Luin barely had time to react. One second the creature was standing—still, watching—and the next it blurred forward, claws lashing out with terrifying speed.
He dove left.
Stone tore against his side as the stalker’s claws sliced the air where his head had been a second earlier. Sparks crackled along his skin, but his mana was still low—too low to Arcflash again. Not yet.
The creature hissed, half-growl, half-chuckle.
It enjoyed this.
It lunged again.
Luin ducked under a second swipe—but not the third. A jagged claw caught his shoulder, raking deep. Pain exploded across his back. He staggered, blood already leaking down his side.
Level 4. It’s too fast. Too strong.
He tried to bolt, his limbs screaming to move, but the stalker was on him instantly. A blur in the dim light. A shadow with teeth.

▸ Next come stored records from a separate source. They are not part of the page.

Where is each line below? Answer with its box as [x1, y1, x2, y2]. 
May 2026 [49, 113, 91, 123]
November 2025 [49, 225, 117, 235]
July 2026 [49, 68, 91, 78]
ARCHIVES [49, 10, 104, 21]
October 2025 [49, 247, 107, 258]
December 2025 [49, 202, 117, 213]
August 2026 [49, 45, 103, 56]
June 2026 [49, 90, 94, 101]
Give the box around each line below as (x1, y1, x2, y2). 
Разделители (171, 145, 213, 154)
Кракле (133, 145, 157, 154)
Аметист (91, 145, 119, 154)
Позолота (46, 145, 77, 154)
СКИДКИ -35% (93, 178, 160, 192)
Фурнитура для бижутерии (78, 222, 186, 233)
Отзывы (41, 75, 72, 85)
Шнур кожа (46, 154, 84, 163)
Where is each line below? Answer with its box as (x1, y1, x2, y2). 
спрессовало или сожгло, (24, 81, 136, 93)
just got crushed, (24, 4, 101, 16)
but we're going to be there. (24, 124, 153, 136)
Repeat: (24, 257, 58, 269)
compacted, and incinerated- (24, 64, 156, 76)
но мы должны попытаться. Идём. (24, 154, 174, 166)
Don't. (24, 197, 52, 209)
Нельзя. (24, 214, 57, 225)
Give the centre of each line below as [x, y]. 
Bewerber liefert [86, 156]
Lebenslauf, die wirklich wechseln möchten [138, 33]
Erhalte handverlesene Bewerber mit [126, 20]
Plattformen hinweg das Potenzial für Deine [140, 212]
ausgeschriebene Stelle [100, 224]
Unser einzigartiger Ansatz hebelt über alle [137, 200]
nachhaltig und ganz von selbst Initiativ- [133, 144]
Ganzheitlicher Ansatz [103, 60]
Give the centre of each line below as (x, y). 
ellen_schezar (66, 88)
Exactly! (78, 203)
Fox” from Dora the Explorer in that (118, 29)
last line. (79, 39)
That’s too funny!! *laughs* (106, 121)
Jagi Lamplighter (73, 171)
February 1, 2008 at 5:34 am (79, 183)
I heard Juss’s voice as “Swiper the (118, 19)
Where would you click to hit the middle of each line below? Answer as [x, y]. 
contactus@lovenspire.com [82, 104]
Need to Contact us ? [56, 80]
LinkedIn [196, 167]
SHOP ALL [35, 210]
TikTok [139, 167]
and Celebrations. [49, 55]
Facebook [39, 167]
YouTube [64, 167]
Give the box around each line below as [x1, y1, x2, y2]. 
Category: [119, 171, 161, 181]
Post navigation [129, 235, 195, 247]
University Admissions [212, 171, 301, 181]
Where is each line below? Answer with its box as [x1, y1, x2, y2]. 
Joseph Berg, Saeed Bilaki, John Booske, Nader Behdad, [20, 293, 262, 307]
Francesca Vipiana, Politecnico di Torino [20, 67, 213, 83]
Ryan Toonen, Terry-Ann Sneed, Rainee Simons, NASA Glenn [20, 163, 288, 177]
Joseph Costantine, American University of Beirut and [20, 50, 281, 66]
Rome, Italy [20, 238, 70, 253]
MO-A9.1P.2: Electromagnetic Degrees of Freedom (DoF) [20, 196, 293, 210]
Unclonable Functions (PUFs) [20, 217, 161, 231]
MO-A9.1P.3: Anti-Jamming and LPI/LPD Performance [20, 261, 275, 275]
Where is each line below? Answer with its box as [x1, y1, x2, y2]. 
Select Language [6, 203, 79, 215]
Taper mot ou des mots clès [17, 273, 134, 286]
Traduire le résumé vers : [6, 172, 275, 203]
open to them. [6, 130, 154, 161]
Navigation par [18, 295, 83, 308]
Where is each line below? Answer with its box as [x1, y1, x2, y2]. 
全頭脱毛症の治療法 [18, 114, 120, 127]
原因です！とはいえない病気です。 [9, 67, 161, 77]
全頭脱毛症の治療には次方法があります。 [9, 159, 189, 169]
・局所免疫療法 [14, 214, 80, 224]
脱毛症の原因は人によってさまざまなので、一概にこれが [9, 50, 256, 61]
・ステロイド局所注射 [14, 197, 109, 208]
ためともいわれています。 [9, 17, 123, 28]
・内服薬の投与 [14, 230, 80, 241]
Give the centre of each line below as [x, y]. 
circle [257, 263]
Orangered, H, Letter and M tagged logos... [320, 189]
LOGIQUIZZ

The impact came like a car crash.
One moment he was running, the next he was airborne—launched backward by a clawed strike straight to his chest. He hit the wall hard, stone cracking behind him. The air punched from his lungs. His vision swam.
[HP: 32 → 14]
[Core Status: Critical. Stability Dropping.]
He couldn’t breathe. Could barely move.
The stalker approached slowly now—no rush. Confident. It had already won. Its claws scraped against the dirt, dragging like it was already savoring the next cut.
Luin tried to crawl, claws slipping on stone.
His vision flickered.
This is it.
The stalker’s claw rose.
Luin closed his eyes.
Waiting for the end.
BOOM.
A burst of flame erupted against the creature’s face.
The heat slammed through the burrow. The stalker shrieked, stumbling backward as fire licked across its hide. Smoke filled the tunnel in a flash.
Luin flinched, blinking through the haze—and turned his head.
At the edge of the tunnel stood the flame imp.
Silent.
Still.
Its hand was raised, still smoking.
Its eyes burned.
Not with fear.
But with intent.
Luin stared.
The stalker snarled, spinning toward the new threat.
And Luin, bloodied and dazed, realized something wild:
It didn’t help me because we’re allies.
It helped me because it wants me alive.